Tuesday 3 June 2014

Thoughts on My Mother's Shloshim

Shloshim

Time takes on new meaning when you are a mourner.
My days used to be bounded by what time my work out class is; now they are bounded by what time minyan is. I counted the Omer different last year; this year I count the Omer by what minyan it is, keeping a minyan journal every day of where and when I say Kaddish: Minyan 1 the day after the funeral; minyan 30, today.

The day of my mother’s death moved very slowly- I was walking in quicksand. The shiva moved at a snail’s pace and now I can hardly believe shloshim is ending.

A mourner lives in between 2 worlds- this one and the one their loved one is in. Shiva keeps us in that limbo world, but Shloshim pulls us back, slowly but surely, to live again in this world. At shiva we are curled up like fetuses, craving protection and wating to go back into the womb. In shlsohim we are like babies just learning to crawl. The 11 months will teach us how to walk again. Wen we are done, we will hopefully stand upright and be “among the living.”

Judaism is all about sacred times: Shabbat, Rosh Chodesh, festivals. Abraham Heschel reminds us that Jews do not live in the world of space: cathedrals and sanctuaries. We lost our “space”—the Temple—and so we cling even more tightly to time. 

We Jews seem to start our days backwards: from the night. Our world started in darkness, in chaos and disorder. Sanctifying time brings light and order into the world. The end of shloshim marks the first sight of light. Tomorrow I will see a sliver of the moon, and I will be commanded to know that celebration is once again possible, even if difficult.

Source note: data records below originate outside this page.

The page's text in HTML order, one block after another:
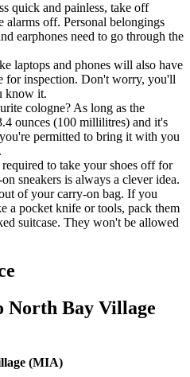
quick and painless, take off
alarms off. Personal belongings
earphones need to go through the
laptops and phones will also have
for inspection. Don't worry, you'll
know it.
cologne? As long as the
ounces (100 millilitres) and it's
permitted to bring it with you
to take your shoes off for
sneakers is always a clever idea.
of your carry-on bag. If you
a pocket knife or tools, pack them
suitcase. They won't be allowed
North Bay Village
(MIA)
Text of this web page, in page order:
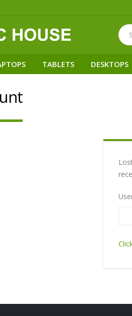
TABLETS DESKTOPS
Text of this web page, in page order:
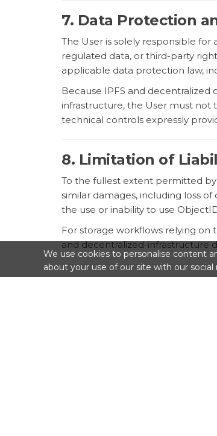
7. Data Protection
The User is solely responsible
regulated data, or third-party
applicable data protection law,
Because IPFS and
infrastructure, the User must not
technical controls expressly
8. Limitation of
To the fullest extent permitted by
similar damages, including loss
the use or inability to use
For storage workflows relying on
and decentralized-infrastructure
We use cookies to personalise content
about your use of our site with our
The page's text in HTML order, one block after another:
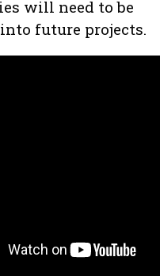
will need to be
future projects.
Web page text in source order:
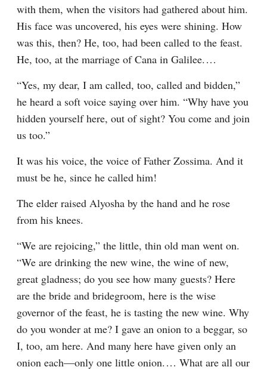
with them, when the visitors had gathered about him.
His face was uncovered, his eyes were shining. How
was this, then? He, too, had been called to the feast.
He, too, at the marriage of Cana in Galilee.⁠ ⁠…
“Yes, my dear, I am called, too, called and bidden,”
he heard a soft voice saying over him. “Why have you
hidden yourself here, out of sight? You come and join
us too.”
It was his voice, the voice of Father Zossima. And it
must be he, since he called him!
The elder raised Alyosha by the hand and he rose
from his knees.
“We are rejoicing,” the little, thin old man went on.
“We are drinking the new wine, the wine of new,
great gladness; do you see how many guests? Here
are the bride and bridegroom, here is the wise
governor of the feast, he is tasting the new wine. Why
do you wonder at me? I gave an onion to a beggar, so
I, too, am here. And many here have given only an
onion each⁠—only one little onion.⁠ ⁠… What are all our
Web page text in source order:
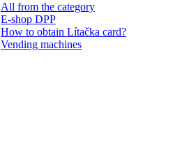
All from the category
E-shop DPP
How to obtain Lítačka card?
Vending machines
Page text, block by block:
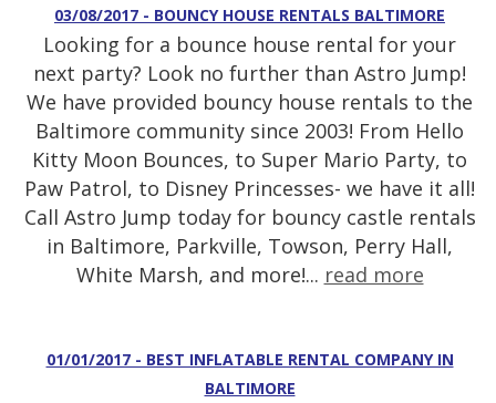
03/08/2017 - BOUNCY HOUSE RENTALS BALTIMORE
Looking for a bounce house rental for your
next party? Look no further than Astro Jump!
We have provided bouncy house rentals to the
Baltimore community since 2003! From Hello
Kitty Moon Bounces, to Super Mario Party, to
Paw Patrol, to Disney Princesses- we have it all!
Call Astro Jump today for bouncy castle rentals
in Baltimore, Parkville, Towson, Perry Hall,
White Marsh, and more!... read more
01/01/2017 - BEST INFLATABLE RENTAL COMPANY IN
BALTIMORE
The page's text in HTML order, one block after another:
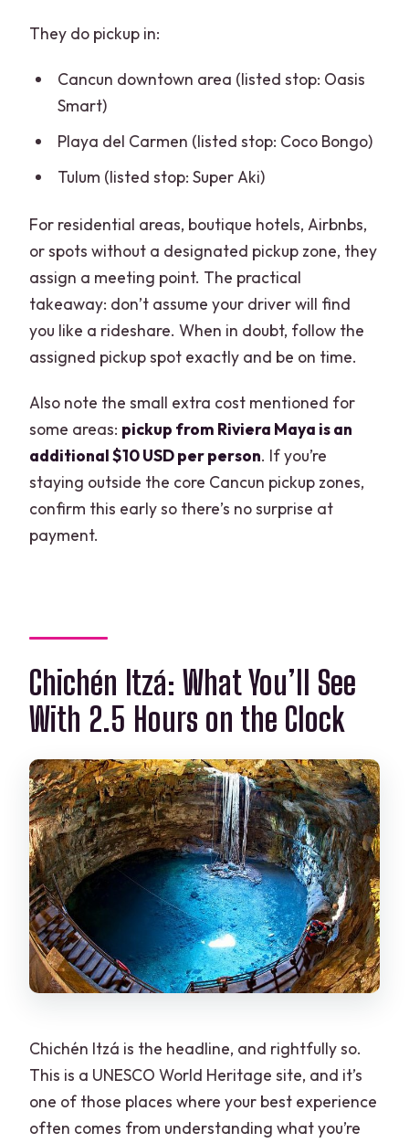
They do pickup in:
Cancun downtown area (listed stop: Oasis
Smart)
Playa del Carmen (listed stop: Coco Bongo)
Tulum (listed stop: Super Aki)
For residential areas, boutique hotels, Airbnbs,
or spots without a designated pickup zone, they
assign a meeting point. The practical
takeaway: don’t assume your driver will find
you like a rideshare. When in doubt, follow the
assigned pickup spot exactly and be on time.
Also note the small extra cost mentioned for
some areas: pickup from Riviera Maya is an
additional $10 USD per person. If you’re
staying outside the core Cancun pickup zones,
confirm this early so there’s no surprise at
payment.
Chichén Itzá: What You’ll See
With 2.5 Hours on the Clock
Chichén Itzá is the headline, and rightfully so.
This is a UNESCO World Heritage site, and it’s
one of those places where your best experience
often comes from understanding what you’re
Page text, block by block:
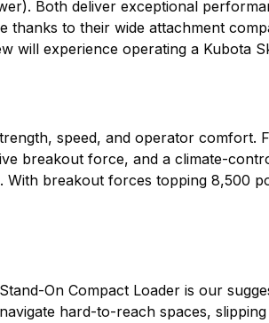
Both deliver exceptional
thanks to their wide attachment
will experience operating a Kubota
speed, and operator
breakout force, and a climate-
breakout forces topping 8,500
On Compact Loader is our
hard-to-reach spaces,
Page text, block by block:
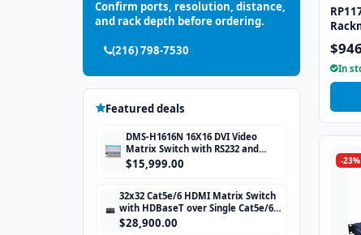
Confirm ports, resolution, distance,
and rack depth before ordering.
(216) 798-7530
Featured deals
DMS-H1616N 16X16 DVI Video
Matrix Switch with RS232 and
TCP/IP Control
$15,999.00
32x32 Cat5e/6 HDMI Matrix Switch
with HDBaseT over Single Cat5e/6
STP cable and TCP/IP Control
includes 32 HDBaseT Receivers
$28,900.00
In
-23%
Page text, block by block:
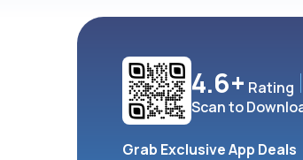
4.6+ Rating
Scan to
Grab Exclusive App Deals
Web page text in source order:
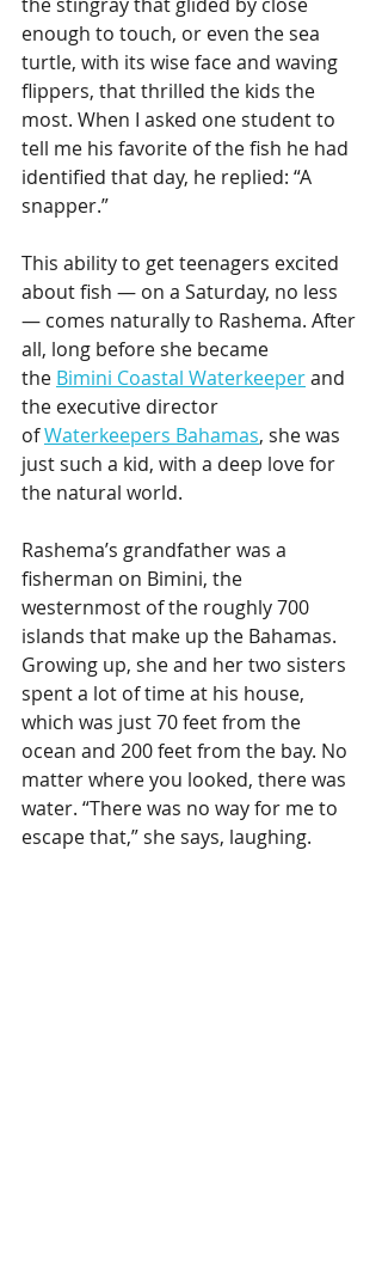
enough to touch, or even the sea
turtle, with its wise face and waving
flippers, that thrilled the kids the
most. When I asked one student to
tell me his favorite of the fish he had
identified that day, he replied: “A
snapper.”
This ability to get teenagers excited
about fish — on a Saturday, no less
— comes naturally to Rashema. After
all, long before she became
the Bimini Coastal Waterkeeper and
the executive director
of Waterkeepers Bahamas, she was
just such a kid, with a deep love for
the natural world.
Rashema’s grandfather was a
fisherman on Bimini, the
westernmost of the roughly 700
islands that make up the Bahamas.
Growing up, she and her two sisters
spent a lot of time at his house,
which was just 70 feet from the
ocean and 200 feet from the bay. No
matter where you looked, there was
water. “There was no way for me to
escape that,” she says, laughing.

Tradition has it that Rosh Chodesh Sivan is the day on which the Jewish people camped before Mount Sinai in preparation for receiving the Torah. When describing this encampment, the Torah emphasizes that it came after the Jews left Mitzrayim, the narrow place. It is hard to imagine leaving this narrow place of mourning, which has become comfortable, but in order to receive revelation, I absolutely must.

When we leave the narrow place, time once again expands.   

Pirke Avot 2:15 we read,

משנה טו
[יד] רבי טרפון אומר היום קצר והמלאכה מרובה והפועלים עצלים והשכר הרבה ובעל הבית דוחק:
“Rabbi Tarfon would say: The day is short, the work is much, the workers are lazy, the reward is great, and the Master is pressing.”

This phrase marks the end of shloshim for me. Hayom katzar. The day is short—but—lets read it differently, with just a twist of a vowel. Katzar=katzir, harvest. 

In the short days of shloshim I tried to reap from the harvest of support of friends, community, and the daily recitation of Kaddish.

In the days ahead, I will take comfort from the words of Psalm 126:5: Those who sow in tears will reap in joy.


 הַזֹּרְעִים בְּדִמְעָה--    בְּרִנָּה יִקְצֹרוּ.